Yes that is my understanding @yordan-pavlov

In your proposed approach vectorization of key comparison could still happen, but is left to the compiler (instead of using explicit vectorization from existing comparison kernels).

I guess I was imagining that the key comparisons would be exactly as vectorized as the existing comparison kernels; Specifically, in my sketch above there is a call to eq_scalar (aka an existing comparison kernel)

            eq_scalar(as_primitive_array::<T>(left.values()), right)

@alamb
Copy link
Contributor

alamb commented Dec 12, 2021

@matthewmturner I plan to answer your question in more detail tomorrow.

@alamb
Copy link
Contributor

alamb commented Dec 13, 2021

@alamb ive started updating to your proposed approach but now when testing i get an error that a type annotation is needed for type parameter T. Im still playing around with it but ran out of time for today. Does that mean that the scalar needs to be casted to an ArrowPrimitiveType that is then used here:

@matthewmturner -- I was able to make your branch compile using this change, but that seems quite non-ideal

diff --git a/arrow/src/compute/kernels/comparison.rs b/arrow/src/compute/kernels/comparison.rs
index f98e15d549..59d960220d 100644
--- a/arrow/src/compute/kernels/comparison.rs
+++ b/arrow/src/compute/kernels/comparison.rs
@@ -2135,7 +2135,7 @@ mod tests {
         builder.append_null().unwrap();
         builder.append(223).unwrap();
         let array = builder.finish();
-        let a_eq = eq_dict_scalar(&array, 123).unwrap();
+        let a_eq = eq_dict_scalar::<UInt8Type, UInt8Type>(&array, 123).unwrap();
         assert_eq!(
             a_eq,
             BooleanArray::from(vec![Some(true), None, Some(false)])

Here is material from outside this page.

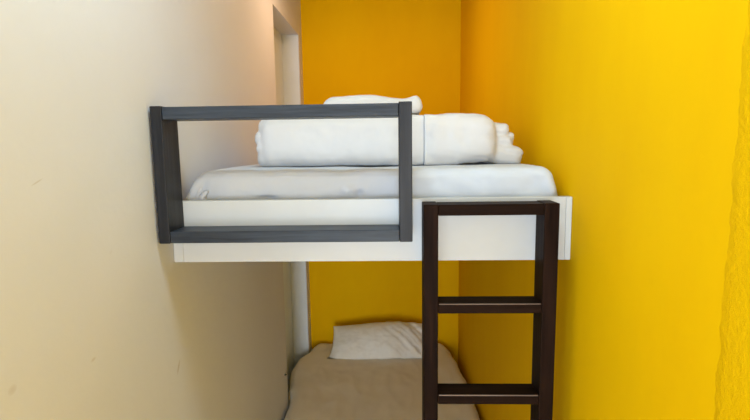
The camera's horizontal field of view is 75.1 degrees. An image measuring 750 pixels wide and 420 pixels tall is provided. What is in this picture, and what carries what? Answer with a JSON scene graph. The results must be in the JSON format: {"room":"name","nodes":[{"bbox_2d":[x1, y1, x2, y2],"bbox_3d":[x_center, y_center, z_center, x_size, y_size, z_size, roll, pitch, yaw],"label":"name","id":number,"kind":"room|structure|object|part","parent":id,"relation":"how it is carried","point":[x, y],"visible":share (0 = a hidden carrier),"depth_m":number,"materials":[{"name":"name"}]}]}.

I had been hoping something like this would work

        let a_eq = eq_dict_scalar(&array, 123u8).unwrap();

(as in ensure that the 123 was typed as a u8)

But the compiler still says it needs type annotations.

So while the direct usability of eq_dict_scalar might be pretty low, I think it could then be used to implement eq_dyn_scalar (which I know I keep going on about)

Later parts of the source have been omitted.